Quand j’étais gamin, j’ai vu passer une bande-annonce d’un film de science-fiction sur l’émission Temps X des frères Bogdanov. Ce film s’appelait Dune.
The sleeper must awaken.
Ma maman passait tous les mercredis après-midi avec moi et m’emmenait souvent au cinéma. Ce serait ce mercredi-là. Ce fut pour voir Dune de David Lynch, au cinéma Le Grand Rex, sur les Grands Boulevards de Paris. J’avais huit ans.
Ce film m’est toujours resté en tête. Pendant des années, j’avais même oublié l’existence de David Lynch lui-même, mais le film, lui, m’était resté des images étranges, une histoire complètement décousue, faute à un montage particulier. Vous me comprendrez si vous connaissez l’histoire de la genèse de ce film, qu’il a fini par renier.
I AM NOT AN ELEPHANT! I AM NOT AN ANIMAL! I AM… A HUMAN BEING! I… AM… A… MAN!
Plus tard, j’ai pu voir aussi le magnifique Elephant Man, sur une cassette VHS louée au vidéoclub du marché d’Aligre. Quel choc pour un enfant de huit ans de voir ces deux films coup sur coup et de ne pas tout comprendre. En revanche, les images et émotions diffuses m’ont marqué comme un rêve trop puissant.
Ah oui, j’ai découvert le monde lynchien à huit ans. Les années 80, c’était une autre époque. Merci maman !

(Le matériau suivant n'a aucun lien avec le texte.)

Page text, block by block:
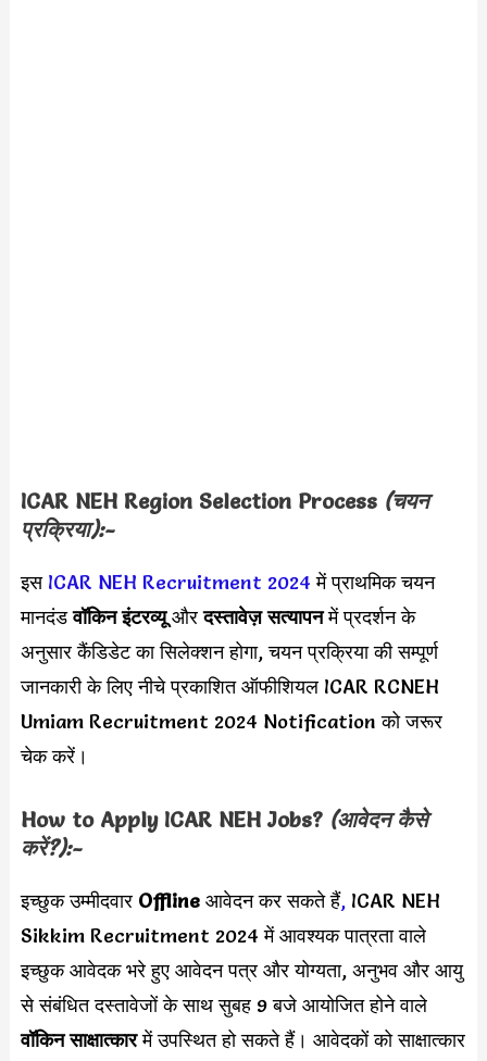
ICAR NEH Region Selection Process (चयन
प्रक्रिया):-
इस ICAR NEH Recruitment 2024 में प्राथमिक चयन
मानदंडवॉकिन इंटरव्यूऔरदस्तावेज़ सत्यापनमें प्रदर्शन के
अनुसार कैंडिडेट का सिलेक्शन होगा, चयन प्रक्रिया की सम्पूर्ण
जानकारी के लिए नीचे प्रकाशित ऑफीशियल ICAR RCNEH
Umiam Recruitment 2024 Notification को जरूर
चेक करें।
How to Apply ICAR NEH Jobs?(आवेदन कैसे
करें?):-
इच्छुक उम्मीदवार Offline आवेदन कर सकते हैं,ICAR NEH
Sikkim Recruitment 2024 में आवश्यक पात्रता वाले
इच्छुक आवेदक भरे हुए आवेदन पत्र और योग्यता, अनुभव और आयु
से संबंधित दस्तावेजों के साथ सुबह 9 बजे आयोजित होने वाले
वॉकिन साक्षात्कारमें उपस्थित हो सकते हैं। आवेदकों को साक्षात्कार

Hey, you wanna go for a ride?
1999, je redécouvre David Lynch. Je suis étudiant à Tours et je traîne souvent du côté du cinéma Studio avec quelques amis. Nous découvrons Blue Velvet et, plus tard, Lost Highway. Ces deux films ne peuvent pas laisser indifférent, car ils parlent de sujets profonds et sous-jacents de la société américaine. Encore une fois, je pense avoir manqué de maturité pour comprendre toute la portée de ses films. La violence cachée sous les bons sentiments pour l’un, et les démons de Los Angeles pour l’autre.
This is the girl!
2001, Mulholland Drive. Le plus beau film du XXIe siècle — qui devait être une série. Abandonné par son producteur, David Lynch fait de ce qui a été tourné un film. Encore aujourd’hui, je ne me lasse pas de revoir ce film-puzzle qu’il faut avoir vu et revu sans jamais tout comprendre. Avec David Lynch, n’attendez pas d’explication de texte. Et c’est ça qui fait rêver.

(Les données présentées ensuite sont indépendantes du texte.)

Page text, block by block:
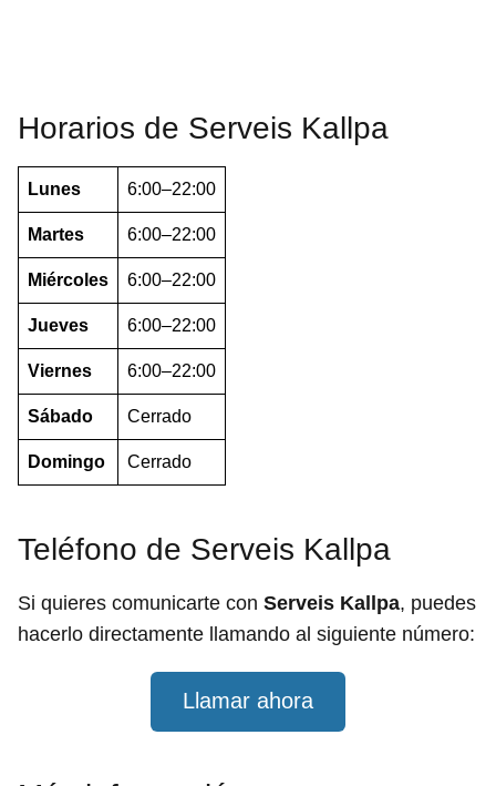
Horarios de Serveis Kallpa
Lunes 6:00–22:00
Martes 6:00–22:00
Miércoles 6:00–22:00
Jueves 6:00–22:00
Viernes 6:00–22:00
Sábado Cerrado
Domingo Cerrado
Teléfono de Serveis Kallpa
Si quieres comunicarte con Serveis Kallpa, puedes
hacerlo directamente llamando al siguiente número:
Llamar ahora
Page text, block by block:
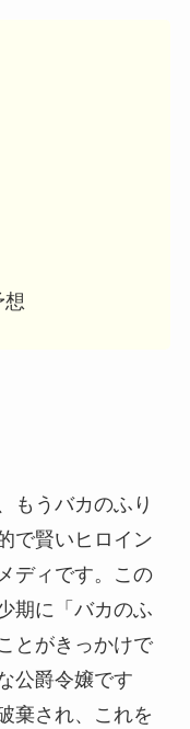
想
もうバカのふり
で賢いヒロイン
ディです。この
期に「バカのふ
とがきっかけで
公爵令嬢です
棄され、これを
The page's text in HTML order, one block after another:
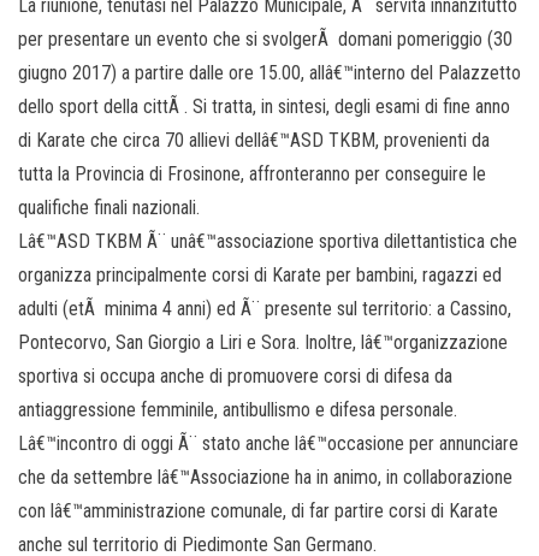
La riunione, tenutasi nel Palazzo Municipale, Ã¨ servita innanzitutto
per presentare un evento che si svolgerÃ domani pomeriggio (30
giugno 2017) a partire dalle ore 15.00, allâ€™interno del Palazzetto
dello sport della cittÃ . Si tratta, in sintesi, degli esami di fine anno
di Karate che circa 70 allievi dellâ€™ASD TKBM, provenienti da
tutta la Provincia di Frosinone, affronteranno per conseguire le
qualifiche finali nazionali.
Lâ€™ASD TKBM Ã¨ unâ€™associazione sportiva dilettantistica che
organizza principalmente corsi di Karate per bambini, ragazzi ed
adulti (etÃ minima 4 anni) ed Ã¨ presente sul territorio: a Cassino,
Pontecorvo, San Giorgio a Liri e Sora. Inoltre, lâ€™organizzazione
sportiva si occupa anche di promuovere corsi di difesa da
antiaggressione femminile, antibullismo e difesa personale.
Lâ€™incontro di oggi Ã¨ stato anche lâ€™occasione per annunciare
che da settembre lâ€™Associazione ha in animo, in collaborazione
con lâ€™amministrazione comunale, di far partire corsi di Karate
anche sul territorio di Piedimonte San Germano.
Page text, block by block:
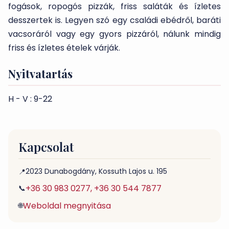
fogások, ropogós pizzák, friss saláták és ízletes
desszertek is. Legyen szó egy családi ebédről, baráti
vacsoráról vagy egy gyors pizzáról, nálunk mindig
friss és ízletes ételek várják.
Nyitvatartás
H - V : 9-22
Kapcsolat
📍2023 Dunabogdány, Kossuth Lajos u. 195
📞+36 30 983 0277, +36 30 544 7877
🌐Weboldal megnyitása

Bien plus tard, Twin Peaks arrive à moi sous forme de DVD. C’est un voyage sans retour. J’ai passé mes nuits à dévorer les deux premières saisons en version originale, happé par cette petite ville impossible où le mystère suinte de chaque plan. Des années plus tard, j’ai tout revu en français avec les enfants — parce qu’un monde comme celui-là, ça se partage.
We live inside a dream
Et puis 2017. Twin Peaks: The Return. Vingt-cinq ans après, Lynch revient avec ce qui n’est pas une saison de série mais un film de sept heures. J’ai rien compris, j’ai adoré.
Janvier 2025. Quelle ironie de le voir partir au moment où Los Angeles brûle.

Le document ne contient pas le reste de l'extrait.